Exercise brief >>
Return the line containing "[fig:dailyspecificity_single] . This" and every line after it through the end of the entries below, with no other lines.

Source records >>

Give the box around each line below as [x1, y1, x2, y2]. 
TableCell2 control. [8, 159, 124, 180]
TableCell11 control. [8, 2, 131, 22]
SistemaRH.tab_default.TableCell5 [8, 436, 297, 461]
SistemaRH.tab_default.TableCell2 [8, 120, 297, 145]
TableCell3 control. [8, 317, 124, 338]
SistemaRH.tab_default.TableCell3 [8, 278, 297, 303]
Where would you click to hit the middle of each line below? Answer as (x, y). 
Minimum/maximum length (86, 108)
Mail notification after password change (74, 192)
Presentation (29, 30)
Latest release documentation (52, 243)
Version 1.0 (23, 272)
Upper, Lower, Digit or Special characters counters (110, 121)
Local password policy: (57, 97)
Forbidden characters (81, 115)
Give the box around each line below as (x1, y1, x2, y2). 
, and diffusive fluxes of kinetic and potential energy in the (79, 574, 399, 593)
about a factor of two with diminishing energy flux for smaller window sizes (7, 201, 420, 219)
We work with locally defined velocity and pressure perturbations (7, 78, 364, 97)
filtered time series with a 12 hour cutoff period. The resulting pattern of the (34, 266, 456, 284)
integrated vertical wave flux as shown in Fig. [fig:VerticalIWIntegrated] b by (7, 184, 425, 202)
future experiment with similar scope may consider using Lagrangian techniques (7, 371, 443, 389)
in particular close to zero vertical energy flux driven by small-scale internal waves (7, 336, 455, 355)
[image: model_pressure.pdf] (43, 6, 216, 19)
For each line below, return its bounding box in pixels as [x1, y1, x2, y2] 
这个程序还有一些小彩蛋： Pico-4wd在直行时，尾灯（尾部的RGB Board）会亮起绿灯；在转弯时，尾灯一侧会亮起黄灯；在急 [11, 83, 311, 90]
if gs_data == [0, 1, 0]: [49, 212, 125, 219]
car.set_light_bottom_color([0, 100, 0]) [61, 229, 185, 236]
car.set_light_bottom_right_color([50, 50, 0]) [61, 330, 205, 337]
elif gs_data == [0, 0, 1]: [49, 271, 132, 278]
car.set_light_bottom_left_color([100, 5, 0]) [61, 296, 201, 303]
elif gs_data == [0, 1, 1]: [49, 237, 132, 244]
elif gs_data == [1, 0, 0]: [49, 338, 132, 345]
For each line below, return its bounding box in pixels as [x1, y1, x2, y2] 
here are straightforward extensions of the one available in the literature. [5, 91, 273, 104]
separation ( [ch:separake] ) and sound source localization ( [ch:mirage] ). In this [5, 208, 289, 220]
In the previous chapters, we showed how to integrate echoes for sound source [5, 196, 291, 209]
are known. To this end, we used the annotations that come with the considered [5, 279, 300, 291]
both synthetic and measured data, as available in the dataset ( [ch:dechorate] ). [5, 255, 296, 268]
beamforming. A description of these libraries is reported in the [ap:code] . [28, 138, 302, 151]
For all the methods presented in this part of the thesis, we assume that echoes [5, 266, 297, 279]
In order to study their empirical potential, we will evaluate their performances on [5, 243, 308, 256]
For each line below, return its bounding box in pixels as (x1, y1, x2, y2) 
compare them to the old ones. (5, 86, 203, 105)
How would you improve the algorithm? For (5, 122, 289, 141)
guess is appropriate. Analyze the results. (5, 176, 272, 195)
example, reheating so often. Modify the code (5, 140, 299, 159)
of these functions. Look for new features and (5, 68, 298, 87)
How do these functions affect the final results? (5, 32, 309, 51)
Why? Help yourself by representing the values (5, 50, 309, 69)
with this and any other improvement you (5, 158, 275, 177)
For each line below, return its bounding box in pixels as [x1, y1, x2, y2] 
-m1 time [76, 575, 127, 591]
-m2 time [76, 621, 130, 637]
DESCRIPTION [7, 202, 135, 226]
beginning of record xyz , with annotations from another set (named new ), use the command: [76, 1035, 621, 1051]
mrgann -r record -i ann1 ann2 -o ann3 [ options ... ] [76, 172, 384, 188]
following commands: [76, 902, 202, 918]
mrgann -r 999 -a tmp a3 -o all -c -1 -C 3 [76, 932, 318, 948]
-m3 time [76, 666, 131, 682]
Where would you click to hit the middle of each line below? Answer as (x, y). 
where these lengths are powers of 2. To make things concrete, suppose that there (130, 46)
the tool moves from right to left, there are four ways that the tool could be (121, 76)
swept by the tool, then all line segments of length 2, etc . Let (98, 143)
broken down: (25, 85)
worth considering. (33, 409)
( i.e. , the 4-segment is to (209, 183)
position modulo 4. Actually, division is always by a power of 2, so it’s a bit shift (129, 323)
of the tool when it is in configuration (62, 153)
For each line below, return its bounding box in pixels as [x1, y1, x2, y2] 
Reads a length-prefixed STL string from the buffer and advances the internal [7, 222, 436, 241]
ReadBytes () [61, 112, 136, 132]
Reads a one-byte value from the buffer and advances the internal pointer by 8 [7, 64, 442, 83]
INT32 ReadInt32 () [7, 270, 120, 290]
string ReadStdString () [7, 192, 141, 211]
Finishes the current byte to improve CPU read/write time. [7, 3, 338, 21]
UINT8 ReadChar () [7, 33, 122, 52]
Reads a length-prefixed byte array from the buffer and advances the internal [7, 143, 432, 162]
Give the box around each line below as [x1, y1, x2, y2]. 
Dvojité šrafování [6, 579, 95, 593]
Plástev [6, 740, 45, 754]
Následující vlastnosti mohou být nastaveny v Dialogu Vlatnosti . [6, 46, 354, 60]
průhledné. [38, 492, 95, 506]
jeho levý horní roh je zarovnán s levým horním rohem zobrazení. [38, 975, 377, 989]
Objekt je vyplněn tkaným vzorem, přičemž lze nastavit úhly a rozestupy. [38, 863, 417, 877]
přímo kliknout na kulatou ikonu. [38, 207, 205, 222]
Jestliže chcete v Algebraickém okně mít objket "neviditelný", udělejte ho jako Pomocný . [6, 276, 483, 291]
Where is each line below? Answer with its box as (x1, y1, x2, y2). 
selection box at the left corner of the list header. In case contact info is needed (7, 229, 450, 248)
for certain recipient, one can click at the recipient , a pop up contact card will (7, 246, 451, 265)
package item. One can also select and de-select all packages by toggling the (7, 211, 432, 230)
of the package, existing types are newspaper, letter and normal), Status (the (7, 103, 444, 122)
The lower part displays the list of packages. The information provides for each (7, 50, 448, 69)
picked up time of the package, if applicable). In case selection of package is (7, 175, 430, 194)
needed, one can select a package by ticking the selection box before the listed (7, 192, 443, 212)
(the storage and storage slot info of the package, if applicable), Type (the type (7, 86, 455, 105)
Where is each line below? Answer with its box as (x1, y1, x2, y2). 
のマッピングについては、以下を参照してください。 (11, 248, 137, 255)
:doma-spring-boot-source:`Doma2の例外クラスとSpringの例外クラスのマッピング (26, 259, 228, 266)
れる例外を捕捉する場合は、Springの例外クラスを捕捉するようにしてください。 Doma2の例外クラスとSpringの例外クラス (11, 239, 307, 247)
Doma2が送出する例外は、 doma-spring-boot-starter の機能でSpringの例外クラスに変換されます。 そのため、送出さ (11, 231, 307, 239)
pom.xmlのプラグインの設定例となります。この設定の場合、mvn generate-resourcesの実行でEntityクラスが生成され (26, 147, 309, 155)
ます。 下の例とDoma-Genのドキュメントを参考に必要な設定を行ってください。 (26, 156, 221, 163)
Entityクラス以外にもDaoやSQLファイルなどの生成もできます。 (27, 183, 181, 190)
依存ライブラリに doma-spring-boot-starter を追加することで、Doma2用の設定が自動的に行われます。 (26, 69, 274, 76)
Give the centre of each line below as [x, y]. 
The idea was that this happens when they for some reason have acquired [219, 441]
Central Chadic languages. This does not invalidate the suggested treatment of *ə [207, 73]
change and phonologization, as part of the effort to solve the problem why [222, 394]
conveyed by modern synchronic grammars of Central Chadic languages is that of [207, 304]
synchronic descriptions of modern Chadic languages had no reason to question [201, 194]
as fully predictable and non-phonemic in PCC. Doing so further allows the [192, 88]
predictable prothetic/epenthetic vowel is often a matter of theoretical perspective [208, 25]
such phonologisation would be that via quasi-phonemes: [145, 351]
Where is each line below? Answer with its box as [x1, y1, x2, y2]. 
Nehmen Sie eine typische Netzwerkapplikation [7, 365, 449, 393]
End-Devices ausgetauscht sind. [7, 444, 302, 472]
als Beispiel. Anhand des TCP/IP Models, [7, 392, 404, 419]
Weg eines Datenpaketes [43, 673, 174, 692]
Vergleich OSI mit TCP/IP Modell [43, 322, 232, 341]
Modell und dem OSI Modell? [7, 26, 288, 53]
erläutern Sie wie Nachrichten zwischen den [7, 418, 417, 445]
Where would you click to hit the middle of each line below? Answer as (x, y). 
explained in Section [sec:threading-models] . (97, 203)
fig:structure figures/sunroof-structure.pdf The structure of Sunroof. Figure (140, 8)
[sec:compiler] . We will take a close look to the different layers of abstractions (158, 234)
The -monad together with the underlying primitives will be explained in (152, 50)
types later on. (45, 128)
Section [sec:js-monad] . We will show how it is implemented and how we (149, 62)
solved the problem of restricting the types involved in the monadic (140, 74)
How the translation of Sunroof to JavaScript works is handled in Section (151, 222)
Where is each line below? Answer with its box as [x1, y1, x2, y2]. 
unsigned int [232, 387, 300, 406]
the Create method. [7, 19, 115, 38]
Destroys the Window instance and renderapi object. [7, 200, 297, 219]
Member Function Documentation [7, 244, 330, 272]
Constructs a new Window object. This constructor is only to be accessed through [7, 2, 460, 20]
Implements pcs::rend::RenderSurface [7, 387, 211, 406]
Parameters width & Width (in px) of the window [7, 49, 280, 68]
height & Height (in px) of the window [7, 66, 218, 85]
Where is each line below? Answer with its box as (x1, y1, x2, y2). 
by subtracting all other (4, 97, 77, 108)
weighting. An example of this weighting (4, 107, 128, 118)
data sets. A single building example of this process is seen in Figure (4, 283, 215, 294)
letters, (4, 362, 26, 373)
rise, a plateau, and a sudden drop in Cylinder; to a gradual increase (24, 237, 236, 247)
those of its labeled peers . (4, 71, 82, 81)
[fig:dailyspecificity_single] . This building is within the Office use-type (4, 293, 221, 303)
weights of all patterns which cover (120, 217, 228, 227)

Output >>
[fig:dailyspecificity_single] . This building is within the Office use-type (4, 293, 221, 303)
weights of all patterns which cover (120, 217, 228, 227)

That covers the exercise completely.